Кажется, впервые в жизни он мог подумать о себе, и теперь он стал отчитываться перед собой в прожитом. И он не переставал удивляться тому, как бессмысленно он провел свои дни. Иногда он начинал сомневаться, он ли это, или какая-то призрачная тень, — настолько странным и чужим казалось ему его собственное прошлое. Он разражался хохотом, когда вспоминал о своей хваленой деловитости и успешной деятельности; ничто не выдерживало проверки, которой он подвергал себя. Отвратительными представлялись ему теперь его бессмысленные действия, служившие единственной цели: обеспечить себе «приличные» доходы и накопить основательное состояние. Отдых и развлечения, которые он разрешал себе, казались ему теперь глупыми и скучными.
«Если я хочу жить дальше, — говорил он себе, — я должен в самой основе изменить свою жизнь, — такого, как прежде, не может и не должно быть». Нежным, примиренным взглядом осматривал он свою камеру, потом его охватывало нетерпенье, он рвался из заключения, он страстно желал жить по-новому…
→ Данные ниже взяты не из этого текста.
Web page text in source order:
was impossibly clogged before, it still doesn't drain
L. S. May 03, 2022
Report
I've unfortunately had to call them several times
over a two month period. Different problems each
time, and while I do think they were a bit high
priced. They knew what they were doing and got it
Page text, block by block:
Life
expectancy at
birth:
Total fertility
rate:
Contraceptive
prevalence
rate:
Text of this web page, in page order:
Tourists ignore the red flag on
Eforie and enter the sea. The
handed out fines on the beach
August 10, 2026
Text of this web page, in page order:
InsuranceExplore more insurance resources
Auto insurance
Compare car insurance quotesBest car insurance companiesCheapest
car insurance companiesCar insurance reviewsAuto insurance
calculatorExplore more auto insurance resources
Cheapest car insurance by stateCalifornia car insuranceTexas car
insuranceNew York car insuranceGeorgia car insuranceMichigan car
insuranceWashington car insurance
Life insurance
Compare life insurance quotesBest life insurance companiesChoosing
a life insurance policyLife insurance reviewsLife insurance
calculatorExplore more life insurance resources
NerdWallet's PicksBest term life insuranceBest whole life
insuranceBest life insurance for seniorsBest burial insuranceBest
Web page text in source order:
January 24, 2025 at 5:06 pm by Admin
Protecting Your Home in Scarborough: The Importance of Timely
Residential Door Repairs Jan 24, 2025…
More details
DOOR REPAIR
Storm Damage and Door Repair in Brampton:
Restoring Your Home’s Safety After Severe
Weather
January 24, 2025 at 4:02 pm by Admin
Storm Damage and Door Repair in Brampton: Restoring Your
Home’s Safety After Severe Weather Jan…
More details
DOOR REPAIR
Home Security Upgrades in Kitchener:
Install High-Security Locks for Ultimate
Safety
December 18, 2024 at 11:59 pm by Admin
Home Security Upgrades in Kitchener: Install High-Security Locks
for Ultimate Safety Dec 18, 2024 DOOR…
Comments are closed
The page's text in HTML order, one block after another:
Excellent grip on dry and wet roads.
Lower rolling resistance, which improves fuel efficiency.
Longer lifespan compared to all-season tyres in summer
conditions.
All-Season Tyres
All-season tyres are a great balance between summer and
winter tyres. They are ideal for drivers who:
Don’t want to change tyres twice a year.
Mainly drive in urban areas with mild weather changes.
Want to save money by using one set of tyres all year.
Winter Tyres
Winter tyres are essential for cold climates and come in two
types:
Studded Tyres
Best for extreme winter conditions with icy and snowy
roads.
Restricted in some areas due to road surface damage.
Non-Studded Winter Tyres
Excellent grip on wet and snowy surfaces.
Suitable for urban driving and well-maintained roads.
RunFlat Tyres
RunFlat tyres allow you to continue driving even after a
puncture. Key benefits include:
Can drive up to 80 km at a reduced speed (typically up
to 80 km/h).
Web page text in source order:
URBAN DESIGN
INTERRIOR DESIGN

Но после выхода из тюрьмы он вновь сделался тем же преуспевающим дельцом, каким был прежде. Обет, данный им в камере, был позабыт, ни один человек, ничто вообще не содействовало ему в осуществлении задуманной им перемены в жизни. Сначала он озирался вокруг, как бы взывая о помощи, но друзья высмеивали его и говорили, что он сделался чудаком. И он стал избегать разговоров с собой, как самого дурного, что могло с ним случиться; с головой окунулся он «в жизнь», полную волнений и хлопот.
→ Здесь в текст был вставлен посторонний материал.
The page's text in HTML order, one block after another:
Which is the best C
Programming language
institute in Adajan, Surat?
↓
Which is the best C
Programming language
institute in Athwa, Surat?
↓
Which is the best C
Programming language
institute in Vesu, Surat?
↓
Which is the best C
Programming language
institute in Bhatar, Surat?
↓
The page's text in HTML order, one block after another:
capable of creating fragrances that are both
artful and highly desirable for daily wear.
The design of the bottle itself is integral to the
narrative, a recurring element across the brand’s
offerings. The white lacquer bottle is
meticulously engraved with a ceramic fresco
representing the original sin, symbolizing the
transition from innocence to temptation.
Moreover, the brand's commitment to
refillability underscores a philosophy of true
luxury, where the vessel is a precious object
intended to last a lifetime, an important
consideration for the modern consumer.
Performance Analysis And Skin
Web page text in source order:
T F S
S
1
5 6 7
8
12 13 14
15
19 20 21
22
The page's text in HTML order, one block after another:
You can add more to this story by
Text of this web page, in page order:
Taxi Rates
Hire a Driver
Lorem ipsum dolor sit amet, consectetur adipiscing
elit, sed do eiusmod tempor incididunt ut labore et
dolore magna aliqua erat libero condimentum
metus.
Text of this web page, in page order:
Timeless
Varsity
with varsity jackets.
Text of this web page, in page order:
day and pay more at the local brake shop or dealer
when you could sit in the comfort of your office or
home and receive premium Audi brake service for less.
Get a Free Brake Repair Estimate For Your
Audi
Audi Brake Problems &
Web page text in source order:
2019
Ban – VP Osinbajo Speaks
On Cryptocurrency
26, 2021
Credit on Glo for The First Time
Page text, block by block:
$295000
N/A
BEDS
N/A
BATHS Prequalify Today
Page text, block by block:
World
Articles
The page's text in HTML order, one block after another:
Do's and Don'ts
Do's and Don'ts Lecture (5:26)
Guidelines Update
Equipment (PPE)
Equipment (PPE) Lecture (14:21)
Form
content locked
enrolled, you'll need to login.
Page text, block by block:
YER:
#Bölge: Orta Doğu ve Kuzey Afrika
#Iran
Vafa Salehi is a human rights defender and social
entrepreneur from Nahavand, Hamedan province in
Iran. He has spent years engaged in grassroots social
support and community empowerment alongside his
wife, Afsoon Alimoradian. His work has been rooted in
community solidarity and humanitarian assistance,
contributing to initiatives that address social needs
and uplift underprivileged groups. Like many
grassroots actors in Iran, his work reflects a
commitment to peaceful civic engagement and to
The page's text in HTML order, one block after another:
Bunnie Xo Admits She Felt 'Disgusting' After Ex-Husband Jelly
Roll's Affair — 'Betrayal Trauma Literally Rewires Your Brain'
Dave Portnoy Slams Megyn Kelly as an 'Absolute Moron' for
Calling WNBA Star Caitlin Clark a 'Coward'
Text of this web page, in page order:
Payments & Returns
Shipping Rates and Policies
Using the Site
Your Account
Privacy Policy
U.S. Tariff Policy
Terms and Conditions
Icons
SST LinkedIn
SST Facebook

Иногда, на секунду, вспыхивали у него воспоминания о тюремной камере, она казалась ему единственным лучом света во всем его прошлом; но все, что он делал, и все, что делалось вокруг него, отвлекало от мыслей о себе, и он неудержимо погрязал в потоке дел…
И вот снова оказался он в тюремной камере, — оказался после многих лет деловой жизни. Ему казалось, что он лежит на смертном одре. Камера представлялась ему как бы легендой юношеских времен, а серые стены казались пестрыми коврами, на унылой известке воображение рисовало картины и фрески, каких никогда не было даже среди богатых украшений его роскошной квартиры. Эта камера, которая была для него камерой смерти, казалась ему той, другой жизнью, которой он мог бы жить, если бы… Это могла быть простая, но зато осмысленная жизнь. И камера заставляла его думать о прошлом и вызывала в памяти какие-то райские воспоминания о детстве. «Когда я был ребенком», — шептал он.
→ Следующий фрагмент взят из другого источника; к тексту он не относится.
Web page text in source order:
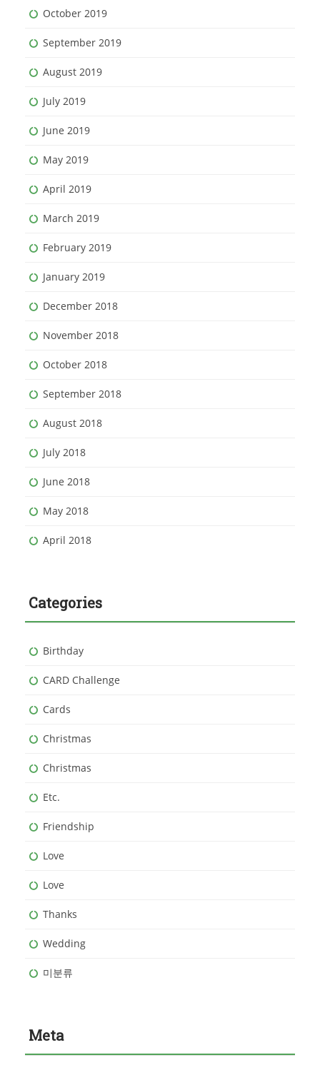
October 2019
September 2019
August 2019
July 2019
June 2019
May 2019
April 2019
March 2019
February 2019
January 2019
December 2018
November 2018
October 2018
September 2018
August 2018
July 2018
June 2018
May 2018
April 2018
Categories
Birthday
CARD Challenge
Cards
Christmas
Christmas
Etc.
Friendship
Love
Love
Thanks
Wedding
미분류
Meta
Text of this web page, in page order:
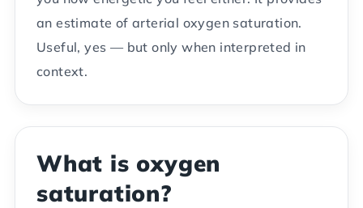
an estimate of arterial oxygen saturation.
Useful, yes — but only when interpreted in
context.
What is oxygen
saturation?
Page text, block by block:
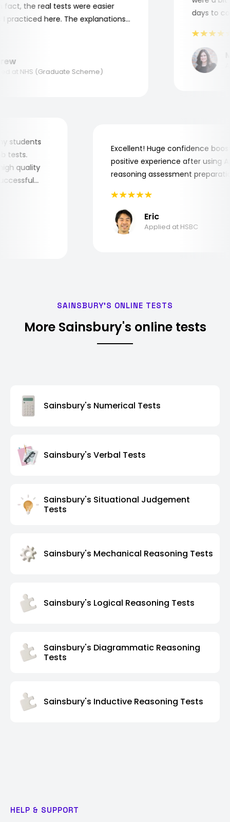
the real tests were easier
here. The explanations
NHS (Graduate Scheme)
days to
students
tests.
high quality
Excellent! Huge confidence
positive experience after
reasoning assessment
Eric
Applied at HSBC
SAINSBURY'S ONLINE TESTS
More Sainsbury's online tests
Sainsbury's Numerical Tests
Sainsbury's Verbal Tests
Sainsbury's Situational Judgement
Tests
Sainsbury's Mechanical Reasoning Tests
Sainsbury's Logical Reasoning Tests
Sainsbury's Diagrammatic Reasoning
Tests
Sainsbury's Inductive Reasoning Tests
HELP & SUPPORT
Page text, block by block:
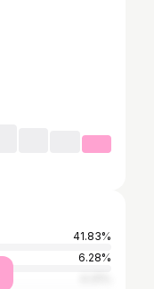
41.83%
6.28%
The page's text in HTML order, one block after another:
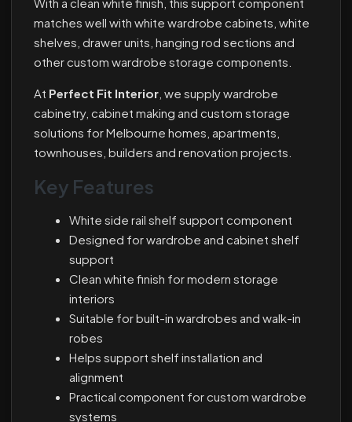
matches well with white wardrobe cabinets, white
shelves, drawer units, hanging rod sections and
other custom wardrobe storage components.
At Perfect Fit Interior , we supply wardrobe
cabinetry, cabinet making and custom storage
solutions for Melbourne homes, apartments,
townhouses, builders and renovation projects.
Key Features
White side rail shelf support component
Designed for wardrobe and cabinet shelf
support
Clean white finish for modern storage
interiors
Suitable for built-in wardrobes and walk-in
robes
Helps support shelf installation and
alignment
Practical component for custom wardrobe
systems
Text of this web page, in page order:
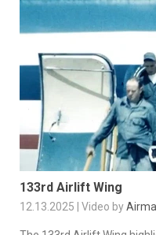
133rd Airlift Wing
12.13.2025 | Video by
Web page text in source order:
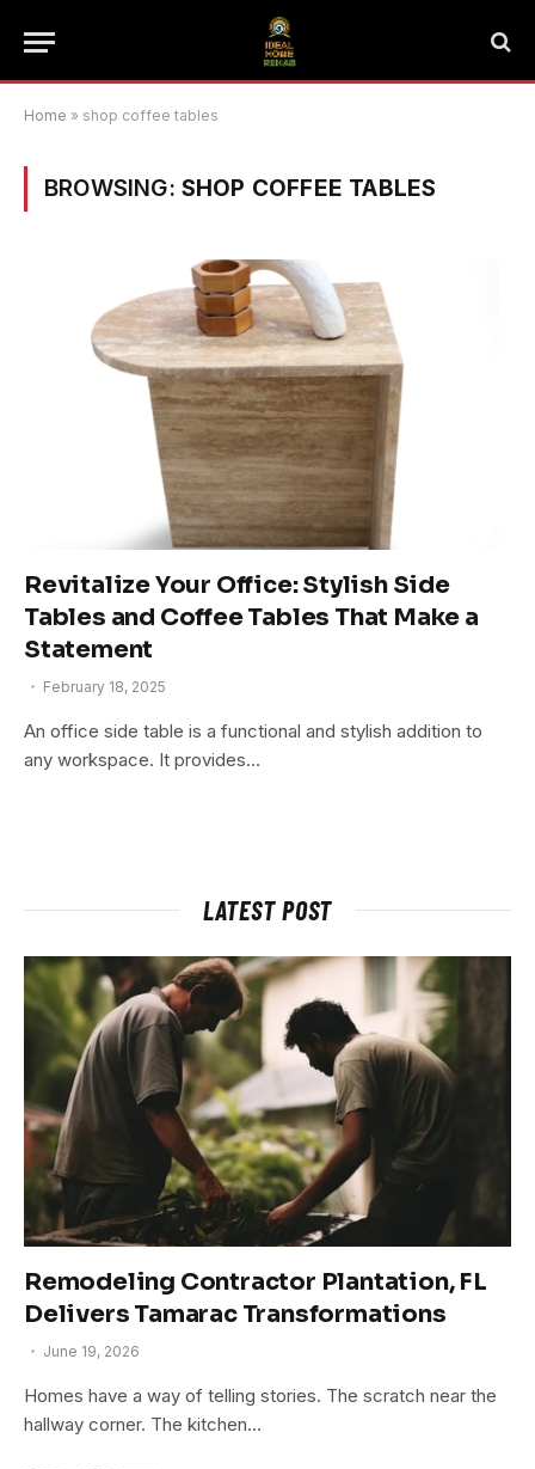
Home » shop coffee tables
BROWSING: SHOP COFFEE TABLES
Revitalize Your Office: Stylish Side
Tables and Coffee Tables That Make a
Statement
February 18, 2025
An office side table is a functional and stylish addition to
any workspace. It provides…
LATEST POST
Remodeling Contractor Plantation, FL
Delivers Tamarac Transformations
June 19, 2026
Homes have a way of telling stories. The scratch near the
hallway corner. The kitchen…

Так возвратился он к неоконченному разговору с самим собой и от него к прошлому, из которого ему открывался путь к новой жизни, — он видел теперь этот путь как увлекательное видение: ведь он мог пойти по этой дороге, если бы тогда, когда его выпустили из тюрьмы, он не оказался бы снова с неодолимой силой втянут в прежнюю безжизненную жизнь. Теперь он вновь чувствовал себя свободным, как чувствовал себя тогда, ибо теперь безжизненная жизнь уже не имела власти над ним, и в его сумеречном сознании родственники, которые составляли его ближайшее окружение, и друзья, посещавшие его, и пользовавший его врач — все они превращались в его мысленном взоре в тени, — одной из них был и сам он в той игре теней, которая называется буржуазной жизнью нашего времени.